Each line of the data below containing "from" needs to be listed.

Start of LISTED ENTRIES

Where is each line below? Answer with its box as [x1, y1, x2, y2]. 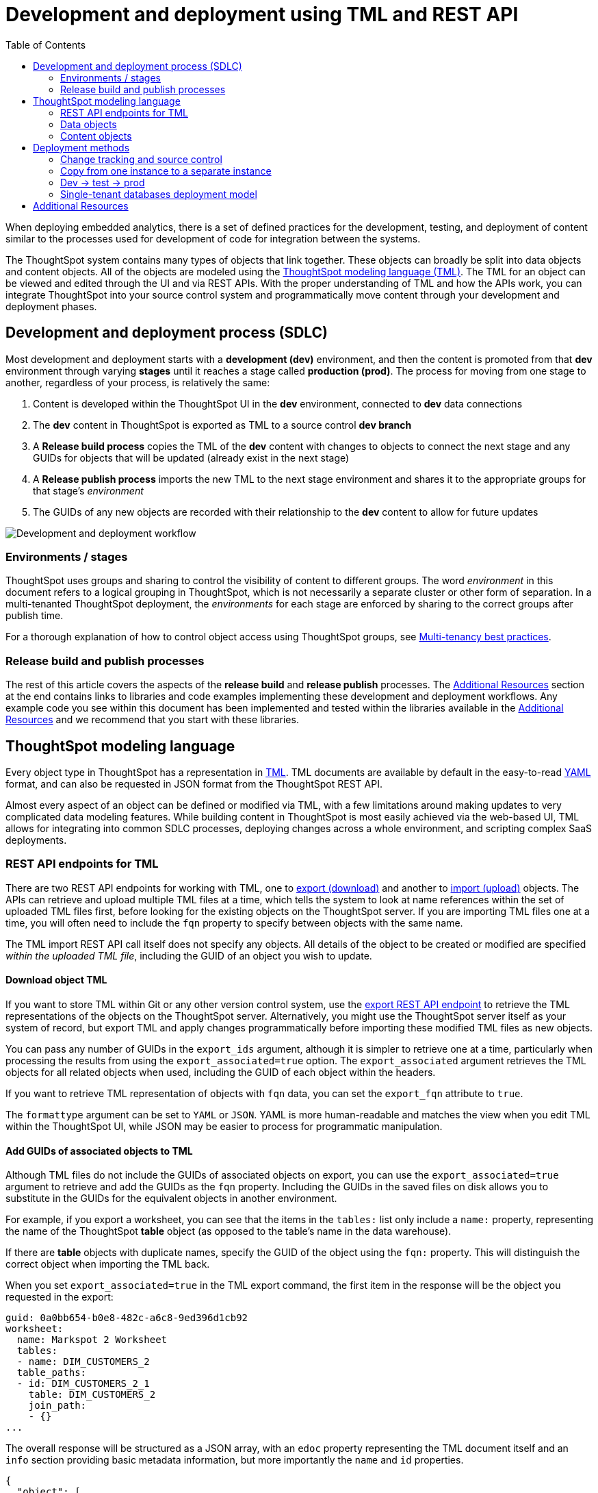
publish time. [5, 610, 64, 622]
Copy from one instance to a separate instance [60, 164, 272, 177]
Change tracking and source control [60, 153, 222, 165]
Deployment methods [33, 141, 130, 153]
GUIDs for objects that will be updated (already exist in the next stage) [33, 451, 350, 464]
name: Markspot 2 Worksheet [16, 1334, 168, 1346]
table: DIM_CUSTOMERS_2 [28, 1389, 156, 1401]
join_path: [28, 1400, 87, 1412]
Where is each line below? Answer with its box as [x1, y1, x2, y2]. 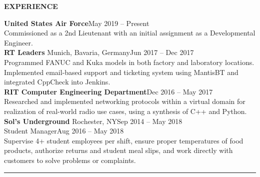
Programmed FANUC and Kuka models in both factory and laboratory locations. [4, 56, 254, 67]
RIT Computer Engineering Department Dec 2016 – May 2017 [4, 86, 213, 96]
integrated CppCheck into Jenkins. [4, 76, 110, 87]
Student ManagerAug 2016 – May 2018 [4, 125, 124, 136]
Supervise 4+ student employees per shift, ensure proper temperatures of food [4, 135, 243, 145]
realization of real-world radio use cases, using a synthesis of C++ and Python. [4, 105, 247, 116]
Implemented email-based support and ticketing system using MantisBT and [4, 66, 238, 77]
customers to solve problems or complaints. [4, 154, 136, 165]
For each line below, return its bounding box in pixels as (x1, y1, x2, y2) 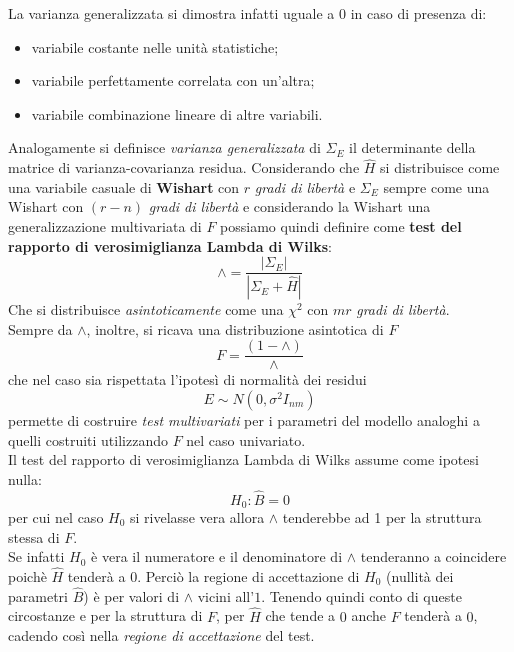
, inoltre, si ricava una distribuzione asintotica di (86, 318, 384, 339)
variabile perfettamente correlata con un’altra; (31, 70, 315, 91)
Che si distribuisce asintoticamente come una (8, 299, 284, 320)
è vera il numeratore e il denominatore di (91, 546, 343, 567)
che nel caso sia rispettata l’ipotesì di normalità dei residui (8, 369, 367, 390)
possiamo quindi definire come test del (220, 215, 462, 236)
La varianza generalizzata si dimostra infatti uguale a (8, 3, 335, 23)
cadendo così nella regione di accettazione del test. (8, 625, 315, 646)
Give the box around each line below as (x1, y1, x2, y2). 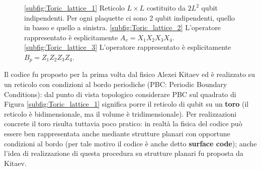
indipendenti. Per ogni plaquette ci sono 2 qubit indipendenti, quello (24, 12, 235, 23)
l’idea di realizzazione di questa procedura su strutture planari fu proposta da (4, 148, 243, 158)
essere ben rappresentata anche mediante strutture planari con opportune (4, 128, 230, 138)
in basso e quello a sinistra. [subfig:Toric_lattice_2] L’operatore (24, 22, 221, 33)
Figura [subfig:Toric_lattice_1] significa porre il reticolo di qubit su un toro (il (4, 99, 249, 109)
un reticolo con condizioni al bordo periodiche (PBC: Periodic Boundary (4, 79, 227, 90)
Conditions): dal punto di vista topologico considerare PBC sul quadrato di (4, 89, 236, 99)
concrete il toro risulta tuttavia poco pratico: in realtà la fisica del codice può (4, 118, 242, 129)
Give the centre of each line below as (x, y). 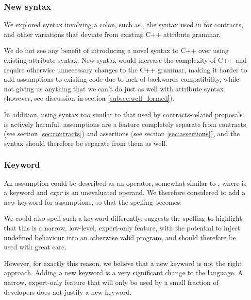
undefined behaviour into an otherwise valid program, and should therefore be (120, 237)
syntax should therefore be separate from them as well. (86, 143)
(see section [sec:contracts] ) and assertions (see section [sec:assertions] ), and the (122, 133)
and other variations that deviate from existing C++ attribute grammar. (112, 34)
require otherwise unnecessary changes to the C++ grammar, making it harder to (125, 69)
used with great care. (35, 247)
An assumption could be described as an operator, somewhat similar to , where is (125, 183)
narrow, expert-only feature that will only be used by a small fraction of (111, 282)
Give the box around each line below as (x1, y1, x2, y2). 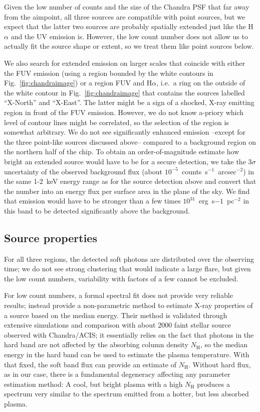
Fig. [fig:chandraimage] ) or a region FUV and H (4, 77, 152, 88)
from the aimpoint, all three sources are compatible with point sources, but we (4, 11, 245, 22)
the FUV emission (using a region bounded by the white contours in (4, 67, 213, 78)
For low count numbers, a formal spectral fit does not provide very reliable (4, 290, 233, 300)
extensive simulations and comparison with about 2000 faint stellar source (4, 320, 231, 330)
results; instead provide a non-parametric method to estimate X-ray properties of (4, 300, 253, 311)
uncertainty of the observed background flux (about (4, 166, 163, 176)
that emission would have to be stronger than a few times (4, 195, 181, 206)
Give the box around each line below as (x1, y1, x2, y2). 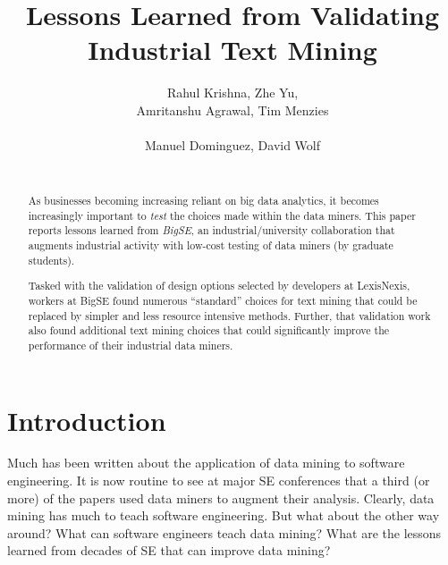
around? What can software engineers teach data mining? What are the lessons (7, 523, 442, 542)
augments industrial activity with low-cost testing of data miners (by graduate (28, 238, 393, 253)
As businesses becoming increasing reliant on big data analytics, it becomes (28, 193, 379, 208)
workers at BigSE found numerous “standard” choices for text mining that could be (28, 292, 418, 308)
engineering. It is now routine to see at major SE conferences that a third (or (7, 471, 430, 490)
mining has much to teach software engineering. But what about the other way (7, 506, 440, 525)
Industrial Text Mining (88, 31, 377, 68)
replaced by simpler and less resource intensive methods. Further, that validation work (28, 308, 431, 323)
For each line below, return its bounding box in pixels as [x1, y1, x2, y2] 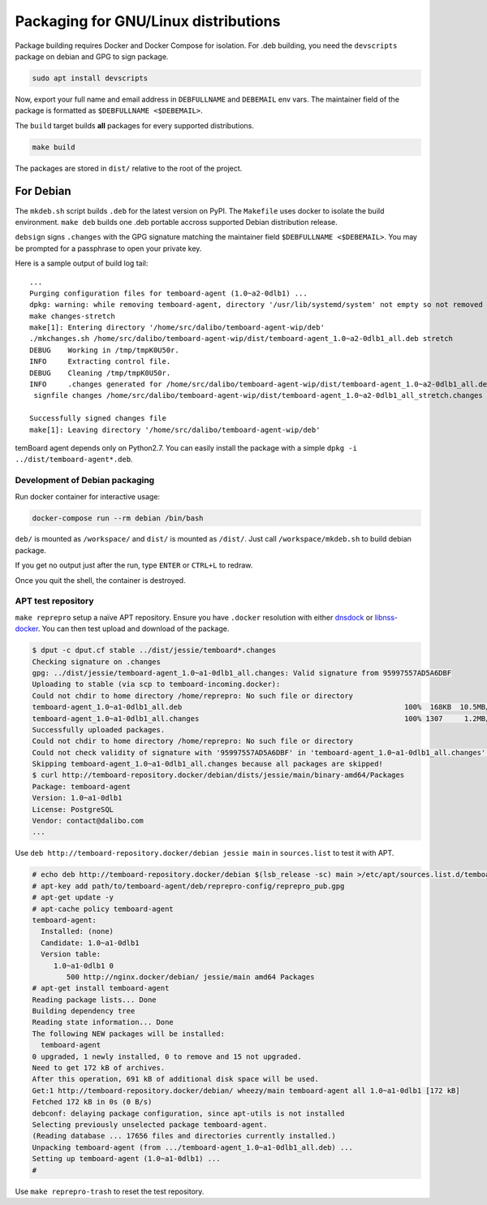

End of LISTED ENTRIES

* ANSWER TO THIS EXERCISE
Copy from one instance to a separate instance [60, 164, 272, 177]
syntax should therefore be separate from them as well. (86, 143)
and other variations that deviate from existing C++ attribute grammar. (112, 34)
from the aimpoint, all three sources are compatible with point sources, but we (4, 11, 245, 22)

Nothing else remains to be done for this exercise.